Voorts stond het de wetgever voor ogen dat de verhuurderheffing niet noodzakelijk volledig uit huurverhoging zou worden opgebracht: verhuurders beschikken ook over andere manieren om de verhuurderheffing op te vangen dan door een maximeren van huuropbrengsten (Kamerstukken II 2012/13, 27 926, nr. 193, p. 5).
De vraag of de verhuurderheffing kon worden opgebracht uit verhoging van huren (verruiming huurbeleid) werd door de wetgever bovendien meer bezien (generiek) op macroniveau dan op het niveau van een (of categorieën van) individuele verhuurder(s) (Kamerstukken I 2012/13, 32 847, B, p. 4).
Het Hof acht dit alles bij de beoordeling van de aan/afwezigheid van een ‘fair balance’ op regelgevingniveau een aanvaardbaar uitgangspunt.
4.2.6.3.4. Tijdens de behandeling van het wetsvoorstel Wvh door de Eerste Kamer is opgemerkt dat er geen een-op-een-relatie is tussen de verhuurderheffing en de wetsvoorstellen huurverhoging op grond van inkomen (Kamerstukken 33 129) en huurverhoging op grond van een tweede categorie huishoudinkomens (Kamerstukken
33 330).
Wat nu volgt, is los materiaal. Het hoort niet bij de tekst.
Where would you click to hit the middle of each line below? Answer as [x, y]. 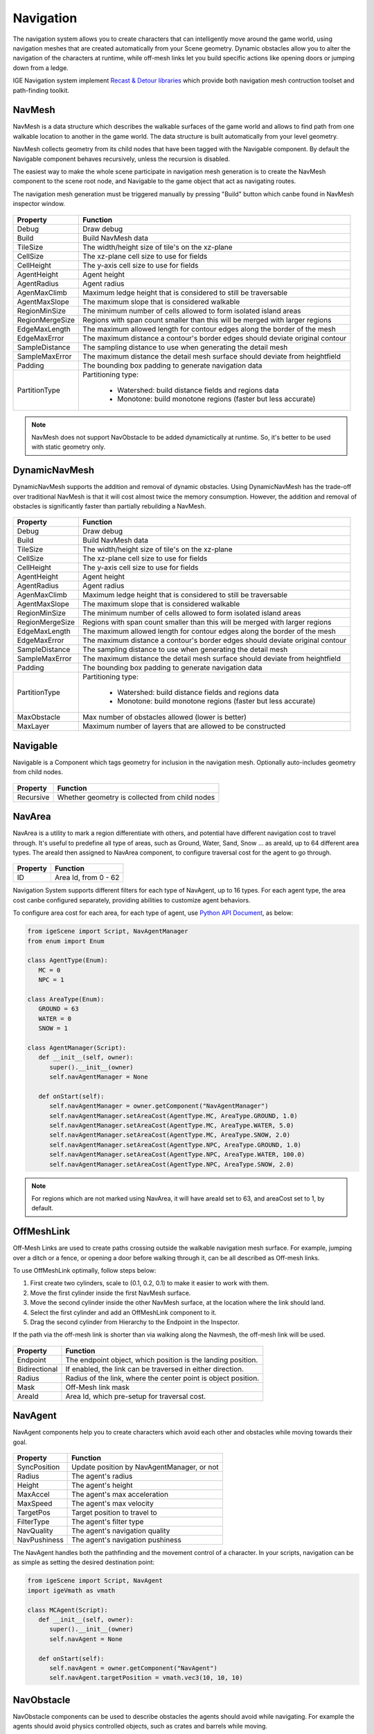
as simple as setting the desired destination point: [84, 1562]
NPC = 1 [51, 980]
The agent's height [102, 1485]
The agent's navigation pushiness [126, 1540]
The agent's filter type [108, 1521]
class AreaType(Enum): [66, 999]
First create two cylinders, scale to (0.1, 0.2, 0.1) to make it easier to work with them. [150, 1283]
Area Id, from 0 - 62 [87, 877]
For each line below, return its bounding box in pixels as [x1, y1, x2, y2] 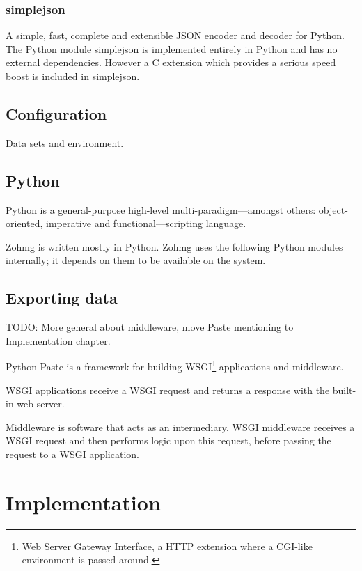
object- [318, 202, 348, 217]
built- [332, 382, 356, 397]
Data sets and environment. [6, 135, 124, 150]
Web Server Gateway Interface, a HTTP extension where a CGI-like [22, 538, 313, 553]
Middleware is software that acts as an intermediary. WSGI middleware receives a [6, 419, 355, 434]
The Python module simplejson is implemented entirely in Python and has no [6, 41, 338, 56]
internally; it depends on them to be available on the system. [6, 253, 266, 267]
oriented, [6, 216, 43, 230]

Daaraan is toegevoegd dat indien de wetsvoorstellen 33 129 en 33 330 niet mochten worden gerealiseerd, de verhuurders de verhuurderheffing langs andere weg zouden moeten financieren (Kamerstukken I 2012/13, 33 405, C, p. 29 en 30). In dat verband werd ook gedacht aan de destijds in het regeerakkoord opgenomen generieke verruiming van de mogelijkheid tot huurverhoging (tot 1,5% boven inflatie). Daaruit volgt dat aanvaarding van de wetten 33 129 en 33 330 geen voorwaarde was voor invoering van de verhuurderheffing en dat bij de beoordeling van de financiering van de verhuurderheffing de boveninflatoire huurverhoging van 1,5 mede in aanmerking moet worden genomen, ook al zou – zoals gemachtigde heeft gesteld – die verhoging tussen 1980 en 2014 gemiddeld genomen steeds al mogelijk zijn geweest, waarbij mede in aanmerking moet worden genomen dat de inspecteur deze stelling voor de jaren vanaf 2007 gemotiveerd heeft betwist.
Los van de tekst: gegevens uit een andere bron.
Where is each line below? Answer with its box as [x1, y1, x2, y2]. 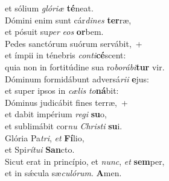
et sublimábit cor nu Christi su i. [5, 119, 123, 132]
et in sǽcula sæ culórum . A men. [5, 167, 122, 179]
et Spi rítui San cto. [5, 143, 75, 156]
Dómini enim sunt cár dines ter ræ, [5, 13, 132, 26]
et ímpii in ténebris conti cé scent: [5, 49, 126, 61]
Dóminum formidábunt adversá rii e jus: [5, 72, 149, 85]
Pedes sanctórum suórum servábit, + [5, 37, 142, 49]
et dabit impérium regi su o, [5, 108, 107, 120]
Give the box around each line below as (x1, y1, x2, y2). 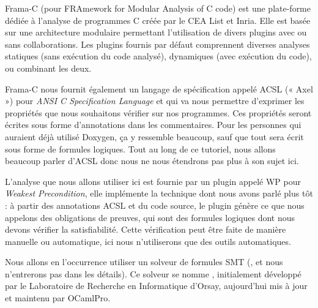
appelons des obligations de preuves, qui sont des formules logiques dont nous (5, 211, 295, 223)
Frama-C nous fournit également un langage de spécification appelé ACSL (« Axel (5, 82, 313, 95)
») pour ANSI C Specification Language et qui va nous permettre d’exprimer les (5, 94, 305, 107)
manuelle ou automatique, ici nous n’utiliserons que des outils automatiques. (5, 235, 291, 247)
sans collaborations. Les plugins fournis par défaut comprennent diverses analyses (5, 37, 310, 50)
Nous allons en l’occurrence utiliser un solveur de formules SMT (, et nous (5, 255, 283, 268)
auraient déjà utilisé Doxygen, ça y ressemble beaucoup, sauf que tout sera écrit (5, 130, 304, 143)
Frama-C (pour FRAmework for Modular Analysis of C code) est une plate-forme (5, 2, 311, 14)
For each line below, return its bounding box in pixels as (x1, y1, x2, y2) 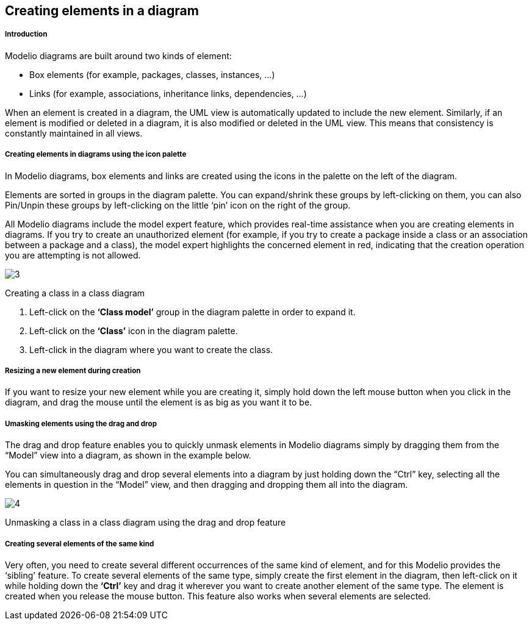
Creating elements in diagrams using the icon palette (5, 150, 187, 159)
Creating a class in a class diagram (5, 287, 145, 298)
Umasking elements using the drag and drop (5, 419, 157, 428)
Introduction (5, 30, 48, 39)
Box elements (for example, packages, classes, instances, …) (29, 69, 275, 80)
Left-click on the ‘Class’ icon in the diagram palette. (29, 325, 238, 336)
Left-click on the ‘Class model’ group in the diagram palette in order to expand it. (29, 306, 356, 317)
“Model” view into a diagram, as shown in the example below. (5, 450, 251, 461)
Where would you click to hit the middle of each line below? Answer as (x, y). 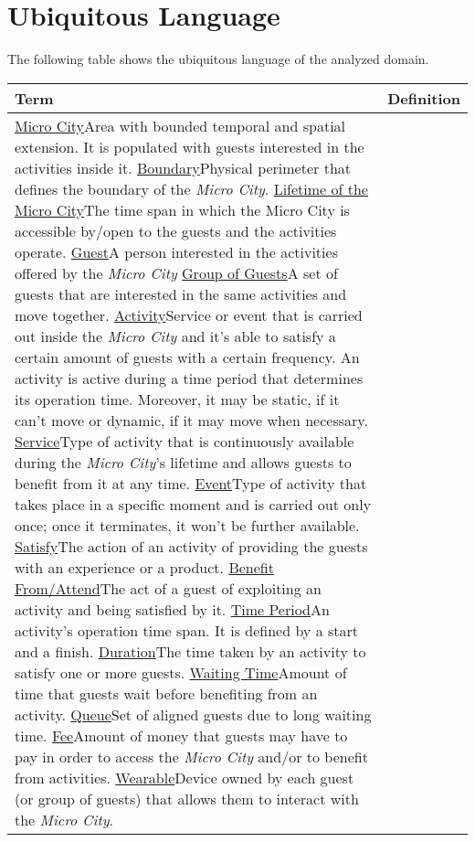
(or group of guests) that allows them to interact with (187, 798)
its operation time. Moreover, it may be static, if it (177, 399)
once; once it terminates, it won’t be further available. (187, 525)
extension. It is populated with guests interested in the (190, 146)
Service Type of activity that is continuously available (185, 441)
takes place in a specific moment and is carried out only (193, 504)
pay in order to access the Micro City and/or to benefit (191, 756)
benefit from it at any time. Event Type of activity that (191, 483)

Op zichzelf is het juist dat deze inkomsten niet als inkomsten uit hoofde van de verruiming van het huurbeleid zijn aan te merken, maar dat is, anders dan gemachtigde heeft betoogd, nog geen reden om die inkomsten bij het beoordelen van de compensatie ten behoeve van de verhuurders voor de verhuurderheffing buiten aanmerking te laten. De wetgever heeft die inkomsten in dat verband immers wel in beeld gehad. In dit opzicht is het rapport van de Technische Universiteit Delft op een te beperkt uitgangspunt gebaseerd.
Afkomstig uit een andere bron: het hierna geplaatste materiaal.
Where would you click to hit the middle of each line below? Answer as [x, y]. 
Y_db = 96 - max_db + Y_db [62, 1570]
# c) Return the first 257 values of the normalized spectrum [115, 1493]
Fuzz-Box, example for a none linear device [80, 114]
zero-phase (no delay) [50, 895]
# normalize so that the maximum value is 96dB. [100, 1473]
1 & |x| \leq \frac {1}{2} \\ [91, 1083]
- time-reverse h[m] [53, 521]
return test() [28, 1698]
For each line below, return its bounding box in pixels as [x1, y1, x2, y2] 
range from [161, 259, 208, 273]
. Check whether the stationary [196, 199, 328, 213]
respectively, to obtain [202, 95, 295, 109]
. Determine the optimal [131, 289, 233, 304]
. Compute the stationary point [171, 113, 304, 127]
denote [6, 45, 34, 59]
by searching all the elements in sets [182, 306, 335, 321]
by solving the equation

4.2.6.3.5. Op grond van hetgeen hiervoor is overwogen concludeert het Hof dat op het niveau van de regelgeving een ‘fair balance’ tussen het met de Wvh en Wmw II beoogde doel en de rechten van de aan die heffing onderworpen belastingplichtigen niet heeft ontbroken.
De doelstellingen die de wetgever zich met de verhuurderheffing heeft gesteld wijken in de hiervoor vermelde opzichten af van hetgeen gemachtigde op dat punt heeft gesteld. Dit leidt tevens tot een ander perspectief op de gevolgtrekkingen die gemachtigde aan het arrest EHRM 22 juni 2004, 31443/96 (Broniowski) meent te kunnen verbinden (en wat er van die beslissing in de context van de verhuurderheffing verder mag zijn). Gegeven de ruime beoordelingsvrijheid die hem daarbij in het algemeen toekomt, is de wetgever naar het oordeel van het Hof niet getreden buiten de marge die redelijkerwijs in acht behoorde te worden genomen. Het Hof sluit zich op dit punt aan bij hetgeen in rechtsoverweging 28 van de uitspraak is overwogen.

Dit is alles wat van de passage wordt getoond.